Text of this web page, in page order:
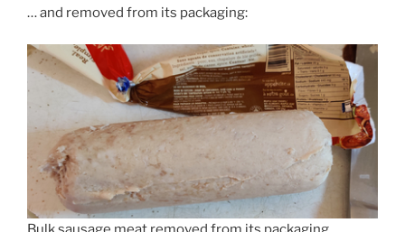
… and removed from its packaging:
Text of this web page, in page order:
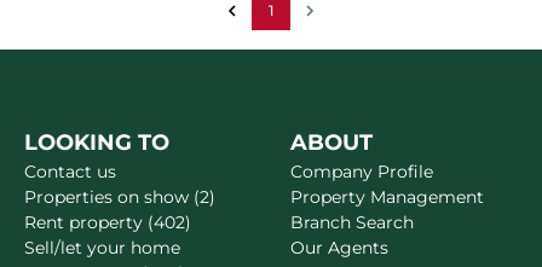
1
LOOKING TO
Contact us
Properties on show (2)
Rent property (402)
Sell/let your home
ABOUT
Company Profile
Property Management
Branch Search
Our Agents
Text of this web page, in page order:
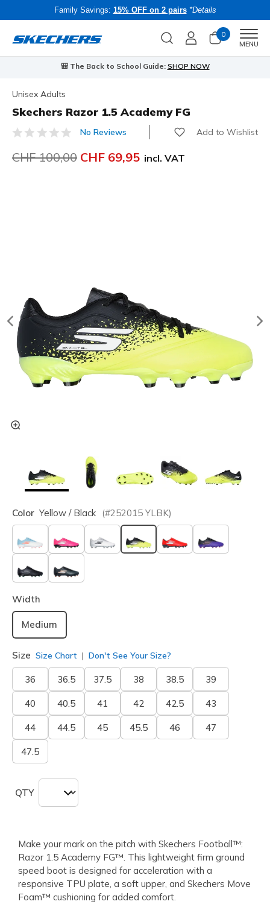
Family Savings: 15% OFF on 2 pairs *Details
0
MENU
🎒 The Back to School Guide: SHOP NOW
Unisex Adults
Skechers Razor 1.5 Academy FG
5 out of 5 Customer Rating
No Reviews Add to Wishlist
Price reduced from
CHF 100,00 to
CHF 69,95 incl. VAT
Color Yellow / Black (#252015 YLBK)
selected
Width
Medium
Size Size Chart Don't See Your Size?
36 36.5 37.5 38 38.5 39
40 40.5 41 42 42.5 43
44 44.5 45 45.5 46 47
47.5
QTY
Make your mark on the pitch with Skechers Football™:
Razor 1.5 Academy FG™. This lightweight firm ground
speed boot is designed for acceleration with a
responsive TPU plate, a soft upper, and Skechers Move
Foam™ cushioning for added comfort.
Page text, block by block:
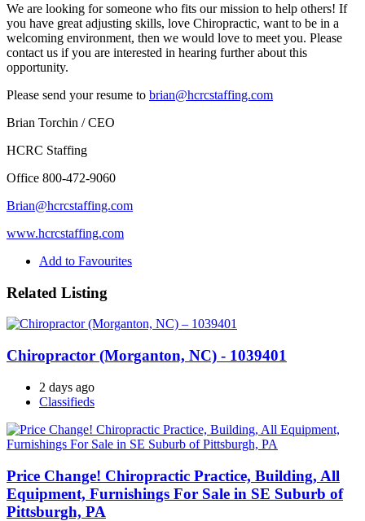
We are looking for someone who fits our mission to help others! If
you have great adjusting skills, love Chiropractic, want to be in a
welcoming environment, then we would love to meet you. Please
contact us if you are interested in hearing further about this
opportunity.
Please send your resume to brian@hcrcstaffing.com
Brian Torchin / CEO
HCRC Staffing
Office 800-472-9060
Brian@hcrcstaffing.com
www.hcrcstaffing.com
Add to Favourites
Related Listing
Chiropractor (Morganton, NC) - 1039401
2 days ago
Classifieds
Price Change! Chiropractic Practice, Building, All
Equipment, Furnishings For Sale in SE Suburb of
Pittsburgh, PA
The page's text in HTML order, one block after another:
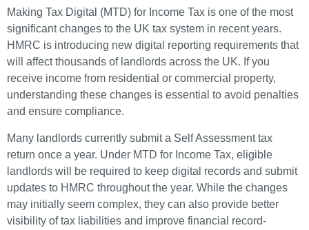
Making Tax Digital (MTD) for Income Tax is one of the most
significant changes to the UK tax system in recent years.
HMRC is introducing new digital reporting requirements that
will affect thousands of landlords across the UK. If you
receive income from residential or commercial property,
understanding these changes is essential to avoid penalties
and ensure compliance.
Many landlords currently submit a Self Assessment tax
return once a year. Under MTD for Income Tax, eligible
landlords will be required to keep digital records and submit
updates to HMRC throughout the year. While the changes
may initially seem complex, they can also provide better
visibility of tax liabilities and improve financial record-
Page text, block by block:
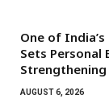
One of
Sets
Strengthening
AUGUST 6, 2026
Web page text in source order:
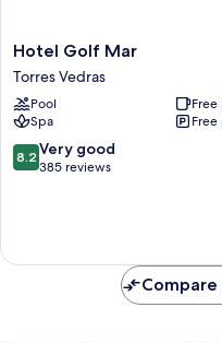
Hotel
Golf
Mar
Torres
Vedras
Hotel Golf Mar
Torres Vedras
Pool
Spa
8.2
out
385
8.2 Very good
385 reviews
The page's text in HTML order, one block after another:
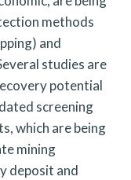
methods
and
studies are
potential
screening
which are being
mining
deposit and
---*---
■ Exercise ■
Images are to be omitted; everything else in the records is to be transcribed exactly.

■ Result ■
Text of this web page, in page order:
… and removed from its packaging:
Text of this web page, in page order:
1
LOOKING TO
Contact us
Properties on show (2)
Rent property (402)
Sell/let your home
ABOUT
Company Profile
Property Management
Branch Search
Our Agents
Text of this web page, in page order:
Family Savings: 15% OFF on 2 pairs *Details
0
MENU
🎒 The Back to School Guide: SHOP NOW
Unisex Adults
Skechers Razor 1.5 Academy FG
5 out of 5 Customer Rating
No Reviews Add to Wishlist
Price reduced from
CHF 100,00 to
CHF 69,95 incl. VAT
Color Yellow / Black (#252015 YLBK)
selected
Width
Medium
Size Size Chart Don't See Your Size?
36 36.5 37.5 38 38.5 39
40 40.5 41 42 42.5 43
44 44.5 45 45.5 46 47
47.5
QTY
Make your mark on the pitch with Skechers Football™:
Razor 1.5 Academy FG™. This lightweight firm ground
speed boot is designed for acceleration with a
responsive TPU plate, a soft upper, and Skechers Move
Foam™ cushioning for added comfort.
Page text, block by block:
We are looking for someone who fits our mission to help others! If
you have great adjusting skills, love Chiropractic, want to be in a
welcoming environment, then we would love to meet you. Please
contact us if you are interested in hearing further about this
opportunity.
Please send your resume to brian@hcrcstaffing.com
Brian Torchin / CEO
HCRC Staffing
Office 800-472-9060
Brian@hcrcstaffing.com
www.hcrcstaffing.com
Add to Favourites
Related Listing
Chiropractor (Morganton, NC) - 1039401
2 days ago
Classifieds
Price Change! Chiropractic Practice, Building, All
Equipment, Furnishings For Sale in SE Suburb of
Pittsburgh, PA
The page's text in HTML order, one block after another:
Making Tax Digital (MTD) for Income Tax is one of the most
significant changes to the UK tax system in recent years.
HMRC is introducing new digital reporting requirements that
will affect thousands of landlords across the UK. If you
receive income from residential or commercial property,
understanding these changes is essential to avoid penalties
and ensure compliance.
Many landlords currently submit a Self Assessment tax
return once a year. Under MTD for Income Tax, eligible
landlords will be required to keep digital records and submit
updates to HMRC throughout the year. While the changes
may initially seem complex, they can also provide better
visibility of tax liabilities and improve financial record-
Page text, block by block:
One of
Sets
Strengthening
AUGUST 6, 2026
Web page text in source order:
Hotel
Golf
Mar
Torres
Vedras
Hotel Golf Mar
Torres Vedras
Pool
Spa
8.2
out
385
8.2 Very good
385 reviews
The page's text in HTML order, one block after another:
methods
and
studies are
potential
screening
which are being
mining
deposit and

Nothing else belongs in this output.